Простой люд, в своей нищете изголодавшийся по зрелищам, быстро понял, что творится у короля на душе — если не в точности, то довольно верно. Слухи передавались из уст в уста, поскольку в столице не было такой семьи, где не нашлось бы никого впрямую или, по крайней мере, косвенно, через вторые или третьи руки, связанного с дворцом. Не было такого, кто не знал бы никого знакомого с кем-то из дворцовой прислуги; а дворцовые слуги умели учуять перемену настроения короля, его радость и горе, витающие в воздухе, словно бы по особому распространявшемуся по залам запаху.
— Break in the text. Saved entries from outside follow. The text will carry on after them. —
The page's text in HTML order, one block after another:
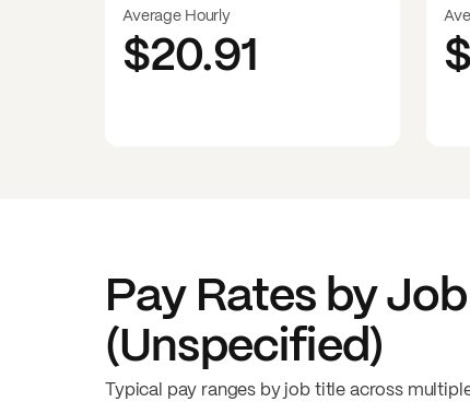
Average Hourly
$20.91 $
Pay Rates by
(Unspecified)
Typical pay ranges by job title across
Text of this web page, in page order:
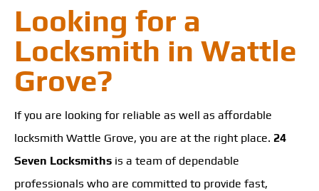
Looking for a
Locksmith in Wattle
Grove?
If you are looking for reliable as well as affordable
locksmith Wattle Grove, you are at the right place. 24
Seven Locksmiths is a team of dependable
professionals who are committed to provide fast,
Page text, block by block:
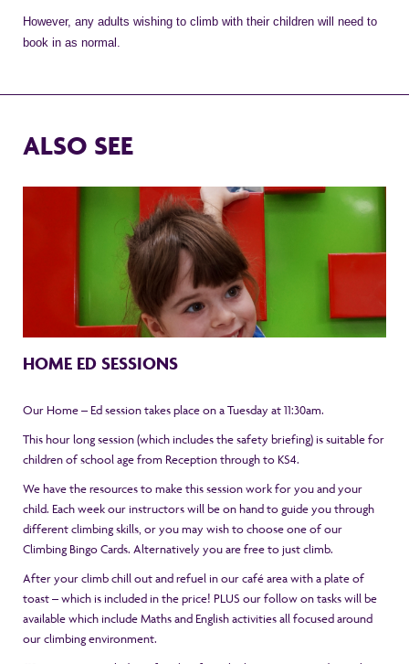
However, any adults wishing to climb with their children will need to
book in as normal.
ALSO SEE
HOME ED SESSIONS
Our Home – Ed session takes place on a Tuesday at 11:30am.
This hour long session (which includes the safety briefing) is suitable for
children of school age from Reception through to KS4.
We have the resources to make this session work for you and your
child. Each week our instructors will be on hand to guide you through
different climbing skills, or you may wish to choose one of our
Climbing Bingo Cards. Alternatively you are free to just climb.
After your climb chill out and refuel in our café area with a plate of
toast – which is included in the price! PLUS our follow on tasks will be
available which include Maths and English activities all focused around
our climbing environment.
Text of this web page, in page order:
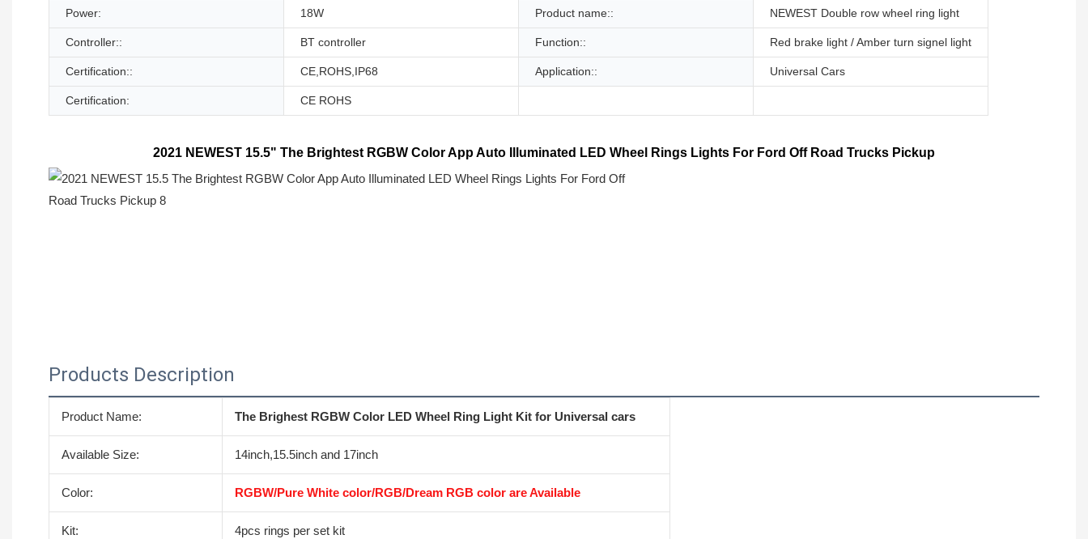
Power: 18W Product name:: NEWEST Double row wheel ring light
Controller:: BT controller Function:: Red brake light / Amber turn signel light
Certification:: CE,ROHS,IP68 Application:: Universal Cars
Certification: CE ROHS
2021 NEWEST 15.5" The Brightest RGBW Color App Auto Illuminated LED Wheel Rings Lights For Ford Off Road Trucks Pickup
Products Description
Product Name: The Brighest RGBW Color LED Wheel Ring Light Kit for Universal cars
Available Size: 14inch,15.5inch and 17inch
Color: RGBW/Pure White color/RGB/Dream RGB color are Available
Kit: 4pcs rings per set kit
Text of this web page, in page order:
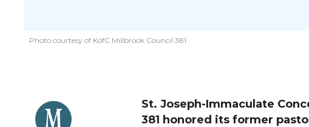
Photo courtesy of KofC Millbrook Council 381
St. Joseph-Immaculate
381 honored its former
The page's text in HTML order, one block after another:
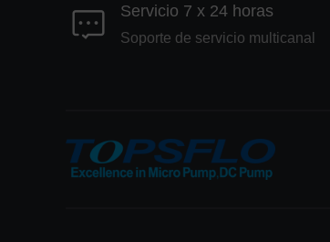
Servicio 7 x 24 horas
Soporte de servicio multicanal
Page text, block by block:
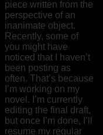
piece written from the
perspective of an
inanimate object.
Recently, some of
you might have
noticed that I haven’t
been posting as
often. That’s because
I’m working on my
novel. I’m currently
editing the final draft,
but once I’m done, I’ll
resume my regular
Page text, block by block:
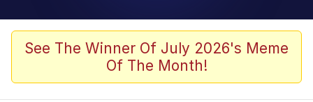
Greentext Stories
Friendship Ended With Mudasir
See The Winner Of July 2026's Meme
Of The Month!
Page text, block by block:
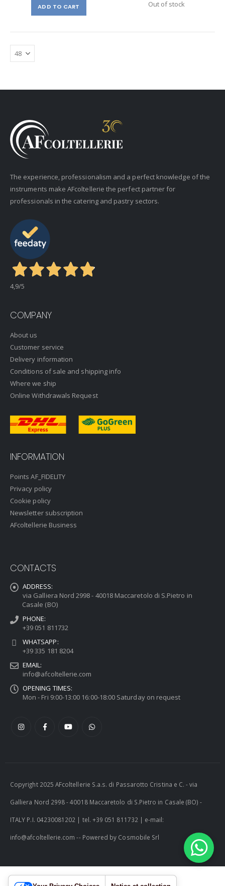
ADD TO CART Out of stock
The experience, professionalism and a perfect knowledge of the
instruments make AFcoltellerie the perfect partner for
professionals in the catering and pastry sectors.
4,9/5
COMPANY
About us
Customer service
Delivery information
Conditions of sale and shipping info
Where we ship
Online Withdrawals Request
INFORMATION
Points AF_FIDELITY
Privacy policy
Cookie policy
Newsletter subscription
AFcoltellerie Business
CONTACTS
ADDRESS:
via Galliera Nord 2998 - 40018 Maccaretolo di S.Pietro in
Casale (BO)
PHONE:
+39 051 811732
WHATSAPP:
+39 335 181 8204
EMAIL:
info@afcoltellerie.com
OPENING TIMES:
Mon - Fri 9:00-13:00 16:00-18:00 Saturday on request
Copyright 2025 AFcoltellerie S.a.s. di Passarotto Cristina e C. - via
Galliera Nord 2998 - 40018 Maccaretolo di S.Pietro in Casale (BO) -
ITALY P.I. 04230081202 | tel. +39 051 811732 | e-mail:
info@afcoltellerie.com -- Powered by Cosmobile Srl

Люди с непокрытыми головами собрались на солнце в святом месте, где короля ВарпалАнганола с подобающей его величеству торжественностью должны были похоронить в соответствующей земляной октаве.
Отпевание совершалось под руководством самого архиепископа Борлиена, БранцаБагината. Члены скритины тоже были здесь. По такому случаю для них сколотили деревянные трибуны, украшенные флагами дома Анганолов. Суровость на лицах господ депутатов происходила не от печали по усопшему монарху, а по преимуществу от неодобрения действий монарха живого. Тем не менее, несмотря на всё свое несогласие, они всё же не посмели не прийти на похороны, страшась последствий. Со многими членами скритины пришли и их жены, на что была своя причина.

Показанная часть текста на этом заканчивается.